Saturday 18 May 2013

Did God have a wife?

Was God married? Was the Old Testament revised to hide evidence that God ruled alongside a heavenly queen?
These questions are in the news this week due to a flurry of stories about the alleged relationship between Yahweh and the Ancient Near Eastern fertility goddess Asherah. Drawing on ancient inscriptions that mention “Yahweh and his asherah,” some scholars (notably William Dever in Did God Have a Wife? Archaeology and Folk Religion in Ancient Israel) have in recent years posited that the ancient Israelites worshipped Asherah and other deities alongside Yahweh, the God of the Old Testament. 

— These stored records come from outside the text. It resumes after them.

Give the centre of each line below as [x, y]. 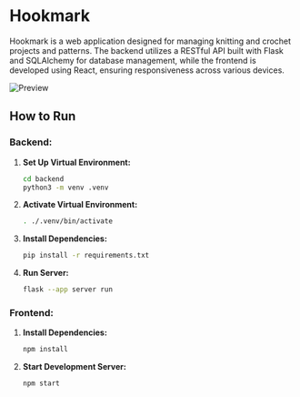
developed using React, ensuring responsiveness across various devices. [147, 70]
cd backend [43, 178]
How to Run [43, 116]
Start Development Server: [75, 367]
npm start [41, 383]
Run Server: [46, 273]
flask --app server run [68, 290]
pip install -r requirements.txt [86, 256]
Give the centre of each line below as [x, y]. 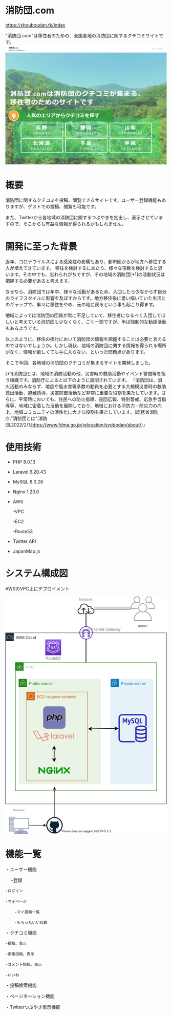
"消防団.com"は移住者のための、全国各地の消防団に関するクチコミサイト [82, 35]
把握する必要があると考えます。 [39, 281]
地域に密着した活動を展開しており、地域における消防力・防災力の [88, 406]
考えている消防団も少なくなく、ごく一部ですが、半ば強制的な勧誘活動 [93, 322]
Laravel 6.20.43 [29, 472]
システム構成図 [37, 574]
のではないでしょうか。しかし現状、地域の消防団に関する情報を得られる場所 [86, 346]
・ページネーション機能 [30, 996]
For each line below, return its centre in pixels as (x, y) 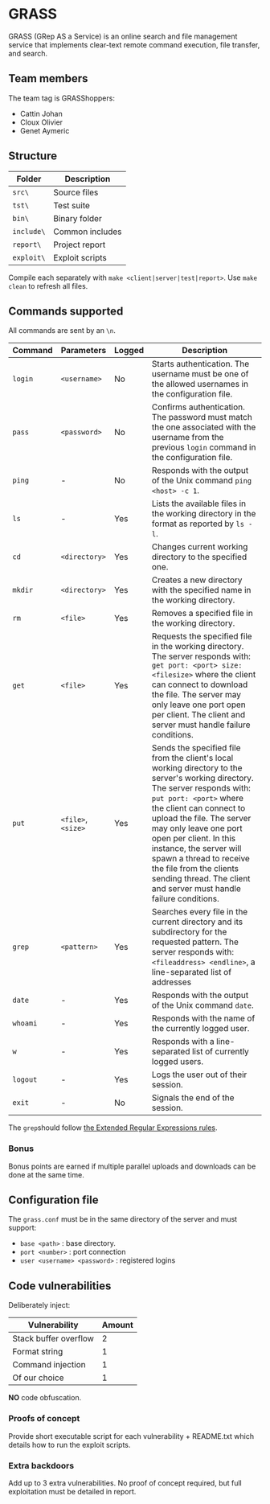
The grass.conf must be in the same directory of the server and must (123, 1219)
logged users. (178, 1062)
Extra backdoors (41, 1465)
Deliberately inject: (39, 1305)
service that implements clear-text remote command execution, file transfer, (134, 44)
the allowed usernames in (200, 384)
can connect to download (200, 684)
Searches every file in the (200, 912)
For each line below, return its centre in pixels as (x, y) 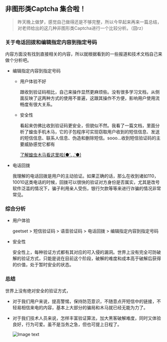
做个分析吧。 (18, 60)
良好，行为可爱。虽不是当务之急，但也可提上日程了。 (67, 324)
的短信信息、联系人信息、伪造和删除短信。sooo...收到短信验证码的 (88, 138)
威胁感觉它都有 (40, 144)
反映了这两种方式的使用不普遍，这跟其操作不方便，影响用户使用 (90, 98)
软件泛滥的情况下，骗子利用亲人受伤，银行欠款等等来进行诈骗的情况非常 (86, 189)
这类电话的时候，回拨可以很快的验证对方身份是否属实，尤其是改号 (92, 182)
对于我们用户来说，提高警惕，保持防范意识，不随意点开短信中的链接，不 (86, 301)
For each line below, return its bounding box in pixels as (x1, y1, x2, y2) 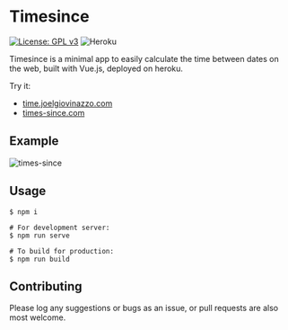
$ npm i (9, 207, 39, 217)
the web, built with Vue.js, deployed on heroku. (9, 63, 184, 74)
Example (9, 133, 59, 149)
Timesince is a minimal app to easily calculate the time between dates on (9, 53, 280, 64)
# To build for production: (9, 246, 115, 255)
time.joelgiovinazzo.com (22, 97, 113, 109)
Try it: (9, 80, 31, 91)
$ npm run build (9, 254, 70, 263)
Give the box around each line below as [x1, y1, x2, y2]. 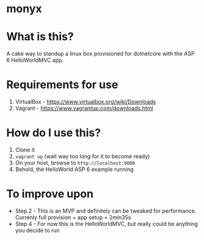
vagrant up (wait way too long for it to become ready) [15, 153, 150, 160]
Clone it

Now others have taken this a step further and claimed that Yahweh’s supposed wife Asherah was later edited out of the Bible by scribes with a monotheistic agenda.These theories sound a bit shocking at first read, and most of the articles reporting on them this week spin them as a damaging blow to the Christian understanding of God and the Bible. But on closer examination, these theories don’t seriously challenge what the Old Testament tells us about ancient Israelite religion. 

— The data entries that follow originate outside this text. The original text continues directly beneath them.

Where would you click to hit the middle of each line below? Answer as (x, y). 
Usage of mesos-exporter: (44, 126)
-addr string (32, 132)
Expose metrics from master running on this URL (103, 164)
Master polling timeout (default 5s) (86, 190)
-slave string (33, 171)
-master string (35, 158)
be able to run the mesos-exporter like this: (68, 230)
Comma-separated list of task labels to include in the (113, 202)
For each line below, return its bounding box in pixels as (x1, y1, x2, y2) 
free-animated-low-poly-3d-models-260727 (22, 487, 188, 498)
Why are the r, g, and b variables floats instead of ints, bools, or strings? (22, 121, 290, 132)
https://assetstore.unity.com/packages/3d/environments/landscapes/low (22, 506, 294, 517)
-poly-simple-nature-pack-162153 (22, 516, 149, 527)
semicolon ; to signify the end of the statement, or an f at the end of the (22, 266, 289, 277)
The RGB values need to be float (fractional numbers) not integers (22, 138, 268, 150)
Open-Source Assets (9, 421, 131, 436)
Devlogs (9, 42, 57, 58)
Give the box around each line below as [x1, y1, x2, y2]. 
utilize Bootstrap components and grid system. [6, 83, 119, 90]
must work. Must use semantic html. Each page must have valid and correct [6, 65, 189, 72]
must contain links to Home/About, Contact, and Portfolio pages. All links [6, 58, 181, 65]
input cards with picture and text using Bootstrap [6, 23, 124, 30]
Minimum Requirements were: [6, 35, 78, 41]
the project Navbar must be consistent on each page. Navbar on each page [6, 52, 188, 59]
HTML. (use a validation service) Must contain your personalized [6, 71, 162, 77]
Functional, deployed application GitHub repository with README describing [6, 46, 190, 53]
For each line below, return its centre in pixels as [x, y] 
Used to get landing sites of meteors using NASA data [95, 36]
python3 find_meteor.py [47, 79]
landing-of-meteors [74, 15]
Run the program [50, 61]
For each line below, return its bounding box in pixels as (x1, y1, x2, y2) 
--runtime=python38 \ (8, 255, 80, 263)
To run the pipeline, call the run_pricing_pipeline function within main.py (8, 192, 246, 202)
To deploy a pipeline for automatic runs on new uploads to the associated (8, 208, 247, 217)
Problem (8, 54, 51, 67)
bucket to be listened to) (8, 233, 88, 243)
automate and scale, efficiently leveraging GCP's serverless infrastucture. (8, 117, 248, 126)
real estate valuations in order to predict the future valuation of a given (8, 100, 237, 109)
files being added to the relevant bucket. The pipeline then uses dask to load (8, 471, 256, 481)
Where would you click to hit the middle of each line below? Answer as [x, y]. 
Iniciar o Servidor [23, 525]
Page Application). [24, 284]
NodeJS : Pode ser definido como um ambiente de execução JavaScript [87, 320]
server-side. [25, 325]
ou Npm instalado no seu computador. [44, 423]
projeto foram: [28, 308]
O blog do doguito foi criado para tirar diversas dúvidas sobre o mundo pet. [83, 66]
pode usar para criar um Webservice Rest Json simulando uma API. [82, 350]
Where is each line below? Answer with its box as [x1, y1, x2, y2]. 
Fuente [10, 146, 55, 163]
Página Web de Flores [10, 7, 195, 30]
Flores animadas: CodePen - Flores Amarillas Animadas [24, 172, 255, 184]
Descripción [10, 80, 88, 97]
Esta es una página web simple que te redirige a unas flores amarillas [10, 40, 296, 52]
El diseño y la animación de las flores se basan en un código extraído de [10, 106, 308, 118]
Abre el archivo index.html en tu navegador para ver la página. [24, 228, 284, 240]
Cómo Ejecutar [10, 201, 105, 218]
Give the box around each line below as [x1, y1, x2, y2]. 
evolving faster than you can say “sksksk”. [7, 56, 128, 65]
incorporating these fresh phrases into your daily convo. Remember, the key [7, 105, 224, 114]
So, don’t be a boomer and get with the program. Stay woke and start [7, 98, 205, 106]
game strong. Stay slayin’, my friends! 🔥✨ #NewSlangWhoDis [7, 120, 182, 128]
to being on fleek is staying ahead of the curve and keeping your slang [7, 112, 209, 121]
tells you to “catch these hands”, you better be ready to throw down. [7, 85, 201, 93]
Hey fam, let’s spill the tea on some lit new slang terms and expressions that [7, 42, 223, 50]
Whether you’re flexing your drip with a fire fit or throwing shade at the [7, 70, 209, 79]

That the ancient Israelites worshiped many different gods is not news to anyone who has read the Old Testament. Although God revealed himself to His people as the one and only true God (even singling out Asherah worship for condemnation), the Israelites, surrounded by other nations that worshiped many gods, constantly backslid into idolatry. This idolatry didn’t always take the form of an outright denial of God—rather than denying Yahweh, the Israelites would often start worshipping other deities (like Asherah) alongside Yahweh; or sometimes they would worship Yahweh in a way that he had expressly forbidden. Much of the Old Testament describes the forbidden worship of pagan gods like Asherah and the Baals and the failure of Israel’s leaders to outlaw such cults.

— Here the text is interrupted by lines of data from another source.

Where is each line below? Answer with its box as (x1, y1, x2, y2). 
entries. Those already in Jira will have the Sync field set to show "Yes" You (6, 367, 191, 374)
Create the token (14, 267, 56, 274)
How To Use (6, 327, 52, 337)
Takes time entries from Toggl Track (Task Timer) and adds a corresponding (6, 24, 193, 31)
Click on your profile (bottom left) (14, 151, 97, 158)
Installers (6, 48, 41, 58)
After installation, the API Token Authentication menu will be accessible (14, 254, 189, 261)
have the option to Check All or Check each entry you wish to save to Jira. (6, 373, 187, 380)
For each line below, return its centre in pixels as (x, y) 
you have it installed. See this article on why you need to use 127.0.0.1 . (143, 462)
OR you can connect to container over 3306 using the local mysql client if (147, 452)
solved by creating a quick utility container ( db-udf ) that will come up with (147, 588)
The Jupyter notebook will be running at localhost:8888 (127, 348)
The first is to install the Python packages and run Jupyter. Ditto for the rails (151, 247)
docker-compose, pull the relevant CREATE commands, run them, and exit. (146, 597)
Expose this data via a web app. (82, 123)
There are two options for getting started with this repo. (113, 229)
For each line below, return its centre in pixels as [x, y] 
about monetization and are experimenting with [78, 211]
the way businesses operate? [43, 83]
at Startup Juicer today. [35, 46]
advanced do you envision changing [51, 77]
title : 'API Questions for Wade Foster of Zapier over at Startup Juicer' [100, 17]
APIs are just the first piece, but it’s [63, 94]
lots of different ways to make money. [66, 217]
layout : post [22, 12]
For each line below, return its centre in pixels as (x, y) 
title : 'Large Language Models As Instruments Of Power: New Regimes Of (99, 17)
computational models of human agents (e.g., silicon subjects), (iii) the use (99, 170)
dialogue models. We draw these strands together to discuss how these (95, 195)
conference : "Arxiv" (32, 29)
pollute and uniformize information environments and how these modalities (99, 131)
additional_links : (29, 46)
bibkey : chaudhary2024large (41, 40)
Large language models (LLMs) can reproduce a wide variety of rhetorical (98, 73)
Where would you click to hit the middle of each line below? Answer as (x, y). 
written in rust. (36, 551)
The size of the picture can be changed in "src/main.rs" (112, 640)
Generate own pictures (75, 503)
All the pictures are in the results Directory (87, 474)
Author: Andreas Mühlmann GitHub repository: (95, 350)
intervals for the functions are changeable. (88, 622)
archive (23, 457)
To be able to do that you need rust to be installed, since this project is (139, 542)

This was a recurring theme for the Biblical prophets. One of the most vivid passages in Jeremiah describes God’s amazement at Israel’s constant backsliding into idol worship, despite all that God had done for them:
This is what the LORD says:
“What fault did your ancestors find in me,
that they strayed so far from me?
They followed worthless idols
and became worthless themselves.
They did not ask, ‘Where is the LORD,
who brought us up out of Egypt
and led us through the barren wilderness,
through a land of deserts and ravines,
land of drought and utter darkness,
a land where no one travels and no one lives?’
I brought you into a fertile land
to eat its fruit and rich produce.
But you came and defiled my land
and made my inheritance detestable.
The priests did not ask,
‘Where is the LORD?’
Those who deal with the law did not know me;
the leaders rebelled against me.
The prophets prophesied by Baal,
following worthless idols.
So to the question “Did the ancient Israelites worship other gods, like Asherah, alongside Yahweh?” the answer is clear: they certainly did. But what is also clear is that the Bible repeatedly and unequivocally condemns this, describing these pagan gods as nothing more than lifeless idols.To the more controversial question “Did God have a wife?” the answer is also clear: nowhere in the Bible is this even hinted at, and people who claim this was the case must posit a conspiracy theory in which huge chunks of the Bible were retroactively rewritten to falsify the record. There is no manuscript evidence suggesting an “earlier version” of Israelite history that endorsed polytheism. Scholars continue to debate the development of Israel’s understanding of God’s uniquely revealed monotheism, but the burden of proof lies on the critics to demonstrate that this is more plausible than simply accepting the Bible text we have as genuine.

But there is some nuance to this last question: the Bible clearly doesn’t teach that Yahweh had a wife, but did the ancient Israelites believe that He did? It’s not hard to imagine that some of them did. The Bible doesn’t sugarcoat the Israelites’ repeated embrace of idolatrous beliefs in contrast to the official doctrines they were taught; if the Israelites imagined Yahweh as a golden calf and set up Asherah poles in God’s temple during their flirtations with polytheism, it’s possible some of them cast Asherah as Yahweh’s divine consort as well. But whatever errant beliefs crept into Israelite folk religion, the clear and consistent teaching of the Bible is that God has neither divine rivals nor equals.